[Combining several replies]
Howard Chu wrote:
Marc Chantreux wrote:
On Thu, Nov 15, 2007 at 12:30:09PM -0800, Quanah Gibson-Mount wrote: Imagine I just want to know what's the max uidNumber used in my directory. actually, i ask the server to give all the uidNumbers and my client sort them. isn't it an horrible waste of bandwidth ?
(...) The server side sorting feature is an extremely indirect (and inefficient) route to answering this particular question; you get the answer you're looking for as a side-effect of a non-standard query.
Or you *don't* get the answer you are looking for, if the server first picks <sizelimit> entries to return and then sorts them.
In fact, section Security Considerations of RFC 2891 (the server-side sorting RFC) points out that it is a security problem if this works when also more entries match than the administrative (server-side) limit.
Does it work with some existing implementations - (a) when there are fewer matcing entries than the server-side limit and (b) when there are more matching entries than that?
Matt Smith wrote:
I see one valuable use for SSS - guaranteed search return order.

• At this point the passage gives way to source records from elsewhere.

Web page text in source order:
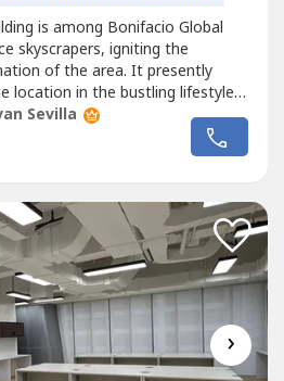
is among Bonifacio Global
skyscrapers, igniting the
of the area. It presently
location in the bustling lifestyle
several business and retail
Class A Building• BERDE 5-
Certified• 24/7
Sevilla
›

Yes, that could be useful. To get that from SSS you need: - an attribute to which you can apply some ordering rule (or several attributes, in case sorting by one isn't enough), - each entry must contain a *unique* value of the attribute (entryUUID would be OK for _some_ OpenLDAP backends), - no access controls protecting the attribute(s), - not to run into size/time limits.
Howard Chu wrote:
(...) In fact OpenLDAP has an RFC-compliant implementation of SSS which is a pure no-op; this is perfectly compliant because the SSS spec is so utterly useless in real directories.

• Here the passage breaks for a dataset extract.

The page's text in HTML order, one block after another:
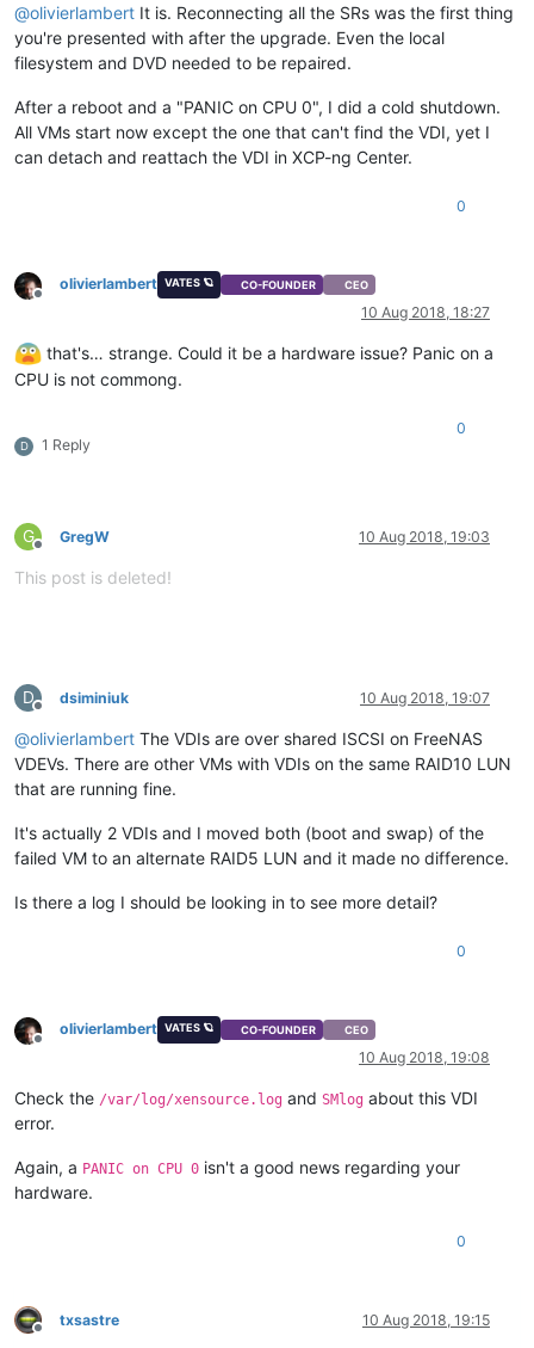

I don't think that's a fair argument, it's like using the null backend to demonstrate why the spec of the LDAP search operation is useless.
A related point: The LDAP spec leaves large parts of LDAP unspecified or optional, and vendors disobey mandatory parts of it too. I said Jeff might need to examine RFC 4513 features in greater detail, but might just as well have said it about the entire LDAP spec. E.g. does the server support attribute inheritance (can you search for 'name' and find 'cn')? Object class extensibleObject? Does case-insensitive match handle lowercase vs. uppercase non-ASCII letters? Does the server normalize Unicode strings before comparing? Howard mentioned other examples, regarding the X.500 model.
That can be a problem if the implementation you move _from_ lacks features too. If you move your data to a server which does stricter error checking (e.g. it requires exactly one structural class per entry), you may need to rewrite your schema and/or LDAP data so the new server will accept it.